**** Records provided

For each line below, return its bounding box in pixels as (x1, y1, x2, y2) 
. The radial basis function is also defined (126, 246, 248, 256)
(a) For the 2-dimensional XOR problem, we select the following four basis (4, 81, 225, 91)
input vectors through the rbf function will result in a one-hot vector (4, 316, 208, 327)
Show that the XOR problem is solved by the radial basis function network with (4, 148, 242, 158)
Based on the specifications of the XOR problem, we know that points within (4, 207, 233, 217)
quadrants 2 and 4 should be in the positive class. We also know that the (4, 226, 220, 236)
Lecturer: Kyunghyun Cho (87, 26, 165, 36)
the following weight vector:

********
**** Records provided

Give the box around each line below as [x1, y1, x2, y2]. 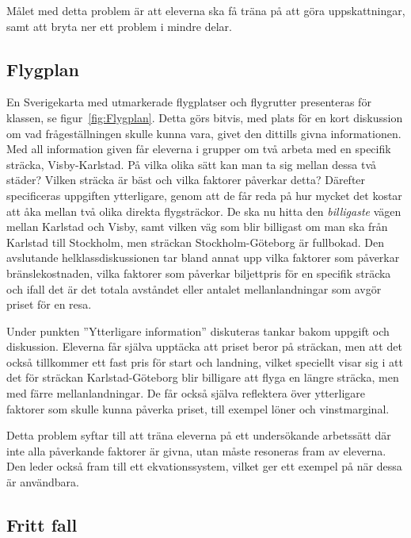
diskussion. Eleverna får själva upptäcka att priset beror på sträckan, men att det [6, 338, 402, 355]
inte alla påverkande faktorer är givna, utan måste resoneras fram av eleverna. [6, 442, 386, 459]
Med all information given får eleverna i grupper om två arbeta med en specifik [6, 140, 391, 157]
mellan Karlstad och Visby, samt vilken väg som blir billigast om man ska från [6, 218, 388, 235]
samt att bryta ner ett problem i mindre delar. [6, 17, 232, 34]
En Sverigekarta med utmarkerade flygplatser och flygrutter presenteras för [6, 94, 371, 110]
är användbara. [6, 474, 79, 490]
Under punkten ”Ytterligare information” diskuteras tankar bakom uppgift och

********

* What to work on *
For the lines above, output exactly those from the line containing "For each line" through the line containing "the following weight", and skip the others.

* Written answer *
For each line below, return its bounding box in pixels as (x1, y1, x2, y2) 
. The radial basis function is also defined (126, 246, 248, 256)
(a) For the 2-dimensional XOR problem, we select the following four basis (4, 81, 225, 91)
input vectors through the rbf function will result in a one-hot vector (4, 316, 208, 327)
Show that the XOR problem is solved by the radial basis function network with (4, 148, 242, 158)
Based on the specifications of the XOR problem, we know that points within (4, 207, 233, 217)
quadrants 2 and 4 should be in the positive class. We also know that the (4, 226, 220, 236)
Lecturer: Kyunghyun Cho (87, 26, 165, 36)
the following weight vector:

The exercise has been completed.